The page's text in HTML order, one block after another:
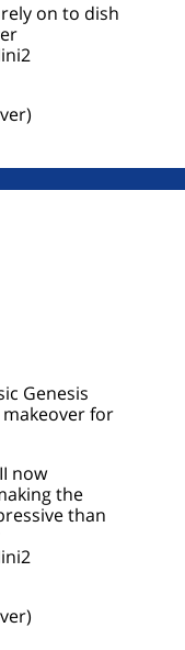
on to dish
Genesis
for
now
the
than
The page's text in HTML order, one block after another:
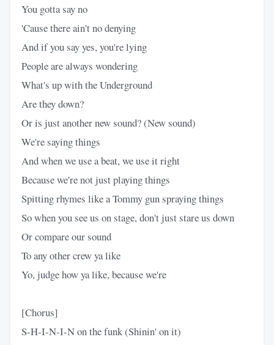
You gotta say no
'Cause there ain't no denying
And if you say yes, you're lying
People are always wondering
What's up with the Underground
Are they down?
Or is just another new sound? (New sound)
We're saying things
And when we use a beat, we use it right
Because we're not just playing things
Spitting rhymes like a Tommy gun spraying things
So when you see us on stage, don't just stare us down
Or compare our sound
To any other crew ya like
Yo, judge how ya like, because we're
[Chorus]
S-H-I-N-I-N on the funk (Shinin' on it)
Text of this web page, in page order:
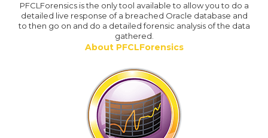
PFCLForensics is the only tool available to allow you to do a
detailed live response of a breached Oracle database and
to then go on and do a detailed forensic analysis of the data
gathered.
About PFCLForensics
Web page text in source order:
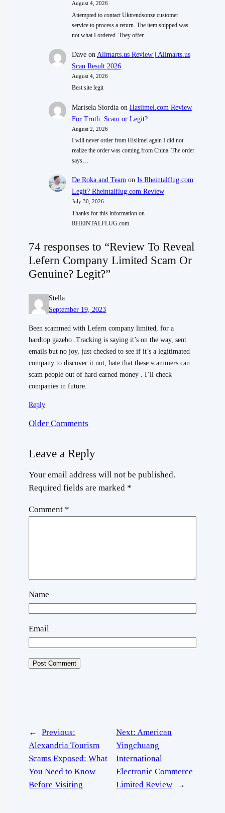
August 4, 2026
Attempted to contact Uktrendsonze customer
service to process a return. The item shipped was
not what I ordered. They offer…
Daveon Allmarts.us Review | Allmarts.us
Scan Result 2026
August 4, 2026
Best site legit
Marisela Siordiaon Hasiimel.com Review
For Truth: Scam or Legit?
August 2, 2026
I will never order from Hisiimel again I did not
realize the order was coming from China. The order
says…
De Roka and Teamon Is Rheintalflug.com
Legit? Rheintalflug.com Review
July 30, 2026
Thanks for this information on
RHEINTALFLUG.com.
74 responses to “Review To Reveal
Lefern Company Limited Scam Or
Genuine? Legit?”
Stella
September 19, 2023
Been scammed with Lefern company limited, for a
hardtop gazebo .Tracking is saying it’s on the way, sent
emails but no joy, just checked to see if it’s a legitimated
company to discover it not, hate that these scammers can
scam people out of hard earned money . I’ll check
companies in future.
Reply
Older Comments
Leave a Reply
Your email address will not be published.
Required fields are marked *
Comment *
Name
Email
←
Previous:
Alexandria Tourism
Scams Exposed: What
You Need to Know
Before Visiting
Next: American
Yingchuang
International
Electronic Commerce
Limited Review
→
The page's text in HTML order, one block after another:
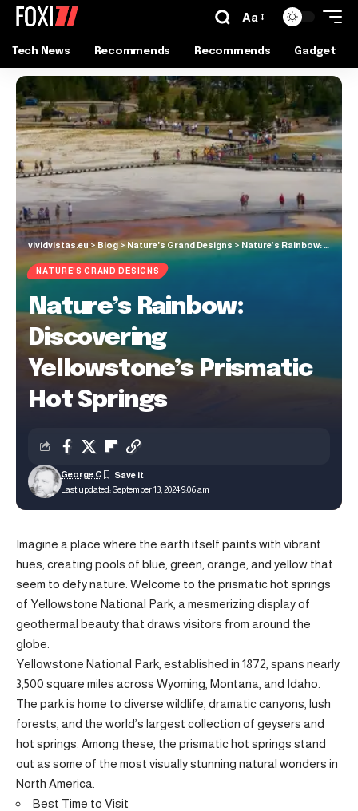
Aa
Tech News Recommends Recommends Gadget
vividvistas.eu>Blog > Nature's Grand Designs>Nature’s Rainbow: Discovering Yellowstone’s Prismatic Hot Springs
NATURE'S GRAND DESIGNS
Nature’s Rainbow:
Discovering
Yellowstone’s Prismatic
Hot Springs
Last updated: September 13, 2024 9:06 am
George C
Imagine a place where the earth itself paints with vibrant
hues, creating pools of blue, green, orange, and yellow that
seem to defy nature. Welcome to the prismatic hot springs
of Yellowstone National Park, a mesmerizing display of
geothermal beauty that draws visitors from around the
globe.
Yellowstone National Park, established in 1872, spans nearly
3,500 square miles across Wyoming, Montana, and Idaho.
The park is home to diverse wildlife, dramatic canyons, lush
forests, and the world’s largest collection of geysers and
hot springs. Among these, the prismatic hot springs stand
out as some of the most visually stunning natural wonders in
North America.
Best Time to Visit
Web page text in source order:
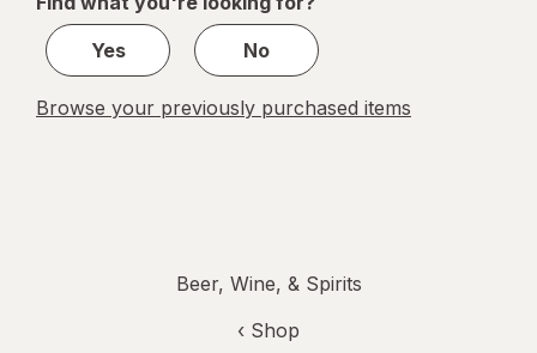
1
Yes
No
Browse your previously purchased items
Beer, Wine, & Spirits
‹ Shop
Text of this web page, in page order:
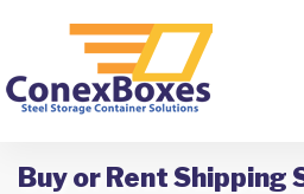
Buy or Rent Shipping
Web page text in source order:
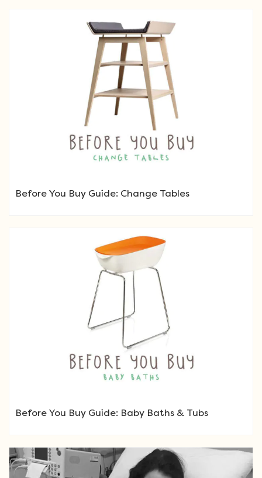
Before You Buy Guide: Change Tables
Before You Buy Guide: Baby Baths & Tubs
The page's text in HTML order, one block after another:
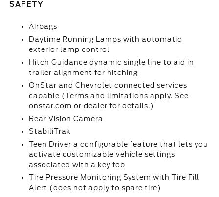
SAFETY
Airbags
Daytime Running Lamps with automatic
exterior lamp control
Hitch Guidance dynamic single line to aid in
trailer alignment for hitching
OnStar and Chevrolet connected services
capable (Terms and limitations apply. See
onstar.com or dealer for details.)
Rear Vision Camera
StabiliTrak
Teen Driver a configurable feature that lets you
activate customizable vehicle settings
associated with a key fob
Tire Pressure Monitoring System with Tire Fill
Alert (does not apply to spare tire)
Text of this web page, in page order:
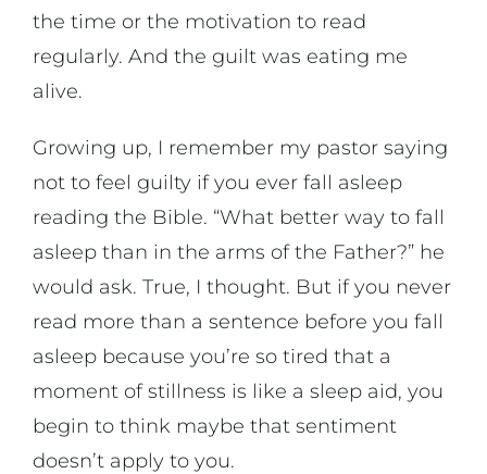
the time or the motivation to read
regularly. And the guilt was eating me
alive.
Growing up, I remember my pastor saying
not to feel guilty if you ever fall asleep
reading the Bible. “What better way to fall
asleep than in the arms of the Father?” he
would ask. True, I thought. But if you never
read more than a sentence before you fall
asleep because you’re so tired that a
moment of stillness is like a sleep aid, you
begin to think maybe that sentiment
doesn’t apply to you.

| TASK TO COMPLETE |
Only the number is wanted here. Please work out how many lines of the records contain "September".

| ANSWER AREA |
2